Exercise: Exact copy, pictures excluded: output the lines from the opening of the entries through the line bearing "is a filght from Origin [39, 720]".

[[ Data for the task open ]]

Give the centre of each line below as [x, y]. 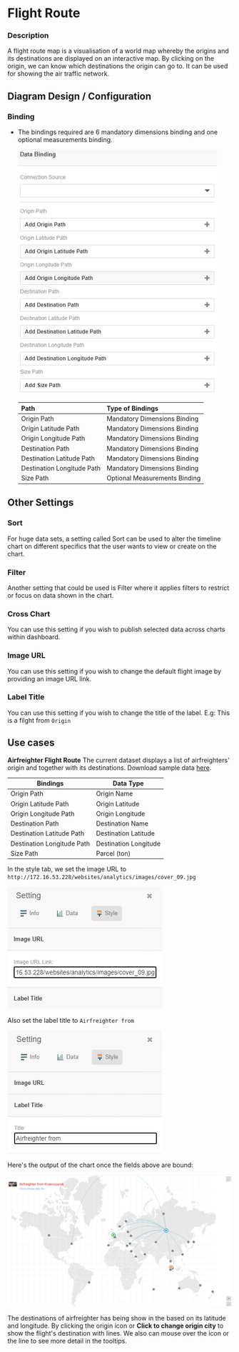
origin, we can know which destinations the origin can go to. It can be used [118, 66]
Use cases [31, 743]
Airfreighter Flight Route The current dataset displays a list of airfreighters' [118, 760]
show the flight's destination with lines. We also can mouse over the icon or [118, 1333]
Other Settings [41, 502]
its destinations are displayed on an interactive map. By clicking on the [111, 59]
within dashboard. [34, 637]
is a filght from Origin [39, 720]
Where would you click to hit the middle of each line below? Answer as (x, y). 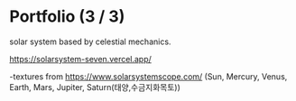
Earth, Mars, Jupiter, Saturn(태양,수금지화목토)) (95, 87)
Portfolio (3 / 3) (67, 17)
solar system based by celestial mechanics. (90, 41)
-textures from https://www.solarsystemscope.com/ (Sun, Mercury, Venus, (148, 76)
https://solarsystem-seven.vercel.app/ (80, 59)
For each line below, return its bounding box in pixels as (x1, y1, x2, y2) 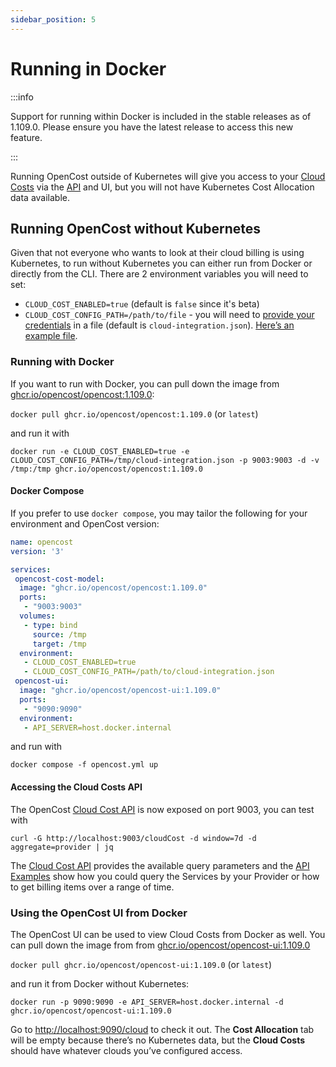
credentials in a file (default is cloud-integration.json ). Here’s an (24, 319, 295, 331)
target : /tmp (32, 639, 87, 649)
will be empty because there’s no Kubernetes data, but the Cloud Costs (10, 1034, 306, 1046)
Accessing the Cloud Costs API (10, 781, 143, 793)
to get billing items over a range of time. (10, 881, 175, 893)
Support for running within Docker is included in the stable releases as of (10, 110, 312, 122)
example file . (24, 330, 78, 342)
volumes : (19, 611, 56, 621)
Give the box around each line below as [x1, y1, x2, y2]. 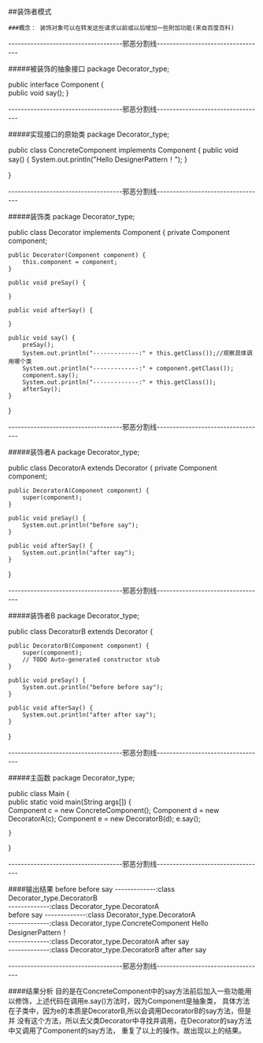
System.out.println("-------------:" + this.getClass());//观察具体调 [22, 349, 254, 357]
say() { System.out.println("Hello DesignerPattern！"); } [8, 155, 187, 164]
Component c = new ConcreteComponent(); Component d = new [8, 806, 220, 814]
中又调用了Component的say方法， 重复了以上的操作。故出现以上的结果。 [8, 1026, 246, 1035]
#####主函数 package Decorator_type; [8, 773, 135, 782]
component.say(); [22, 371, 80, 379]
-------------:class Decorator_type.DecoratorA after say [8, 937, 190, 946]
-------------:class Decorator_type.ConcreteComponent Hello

[[ Data for the task closed ]]

Task response:
Give the centre of each line below as [x, y]. 
origin, we can know which destinations the origin can go to. It can be used [118, 66]
Use cases [31, 743]
Airfreighter Flight Route The current dataset displays a list of airfreighters' [118, 760]
show the flight's destination with lines. We also can mouse over the icon or [118, 1333]
Other Settings [41, 502]
its destinations are displayed on an interactive map. By clicking on the [111, 59]
within dashboard. [34, 637]
is a filght from Origin [39, 720]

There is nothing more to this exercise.